We should also research how well skills perform based on the model used. Where does it leave someone if their used model doesn't do well with the used skill? Seems a bit unrealistic to expect the creators of a skill to test it with a large variety of models.

I think this is relatable to what we're currently seeing with software. Yes, agents can generate software from scratch, but not software which is of high quality. How do we bridge that gap? We provide building blocks for the agents so that they have less details to figure out. Keep in mind that there's a balance here that needs to be struck, a balance between ability to customise and complexity. Increasing the ability to customise lowers the size of the building block, but increases the amount of blocks, thus increasing the complexity of the system. When the complexity of the system increases we need a bigger context, a more capable model.

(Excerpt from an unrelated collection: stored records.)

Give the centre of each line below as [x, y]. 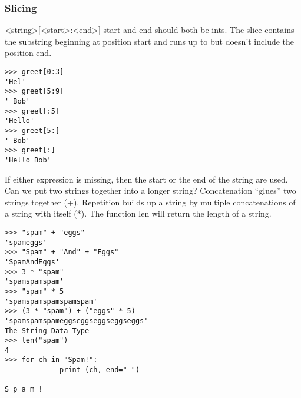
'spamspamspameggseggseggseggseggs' [77, 321]
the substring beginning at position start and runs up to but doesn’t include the [150, 41]
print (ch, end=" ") [100, 370]
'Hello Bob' [28, 160]
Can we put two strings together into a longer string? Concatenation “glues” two [150, 190]
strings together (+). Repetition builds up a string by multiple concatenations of [150, 202]
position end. [28, 53]
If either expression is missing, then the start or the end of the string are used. [146, 179]
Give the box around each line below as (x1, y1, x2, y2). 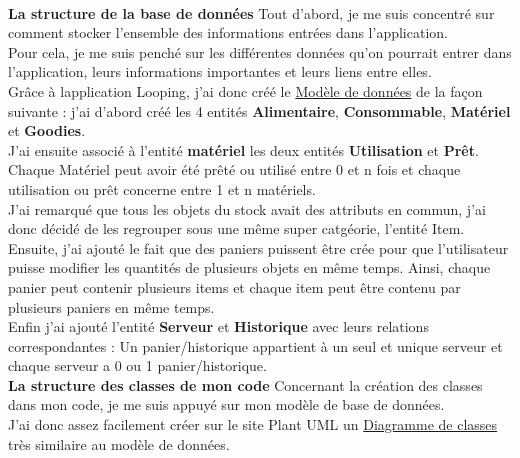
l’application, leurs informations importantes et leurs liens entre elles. (8, 61, 432, 82)
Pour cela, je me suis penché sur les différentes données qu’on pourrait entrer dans (8, 41, 512, 62)
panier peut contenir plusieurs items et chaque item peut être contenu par (8, 276, 461, 297)
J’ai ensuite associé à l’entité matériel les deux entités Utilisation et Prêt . (8, 139, 479, 160)
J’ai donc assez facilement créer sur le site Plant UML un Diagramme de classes (8, 414, 498, 435)
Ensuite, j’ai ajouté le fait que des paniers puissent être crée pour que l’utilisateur (8, 237, 509, 258)
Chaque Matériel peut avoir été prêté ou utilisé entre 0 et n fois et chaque (8, 159, 461, 180)
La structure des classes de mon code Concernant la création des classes (8, 374, 483, 395)

Building blocks can be swapped out, just like skills can be swapped out. What all this does have in common is the data. The data should be the starting point.

Several projects in the U&A community are exploring parts of what we discussed here:

  • Darc: Sandboxing, strict permissions, give agents access to the website you're visiting.

  • Peek: Data overlay, extract all kinds of data from websites and extensions and have it synced.

  • Coven: Distributed AI models (split large models across various devices).

  • Tiles: Local & secure AI agent communication.

  • Syke: Shared memory between AI agents.

  • Diffuse: Malleable software substrate and building blocks to build software.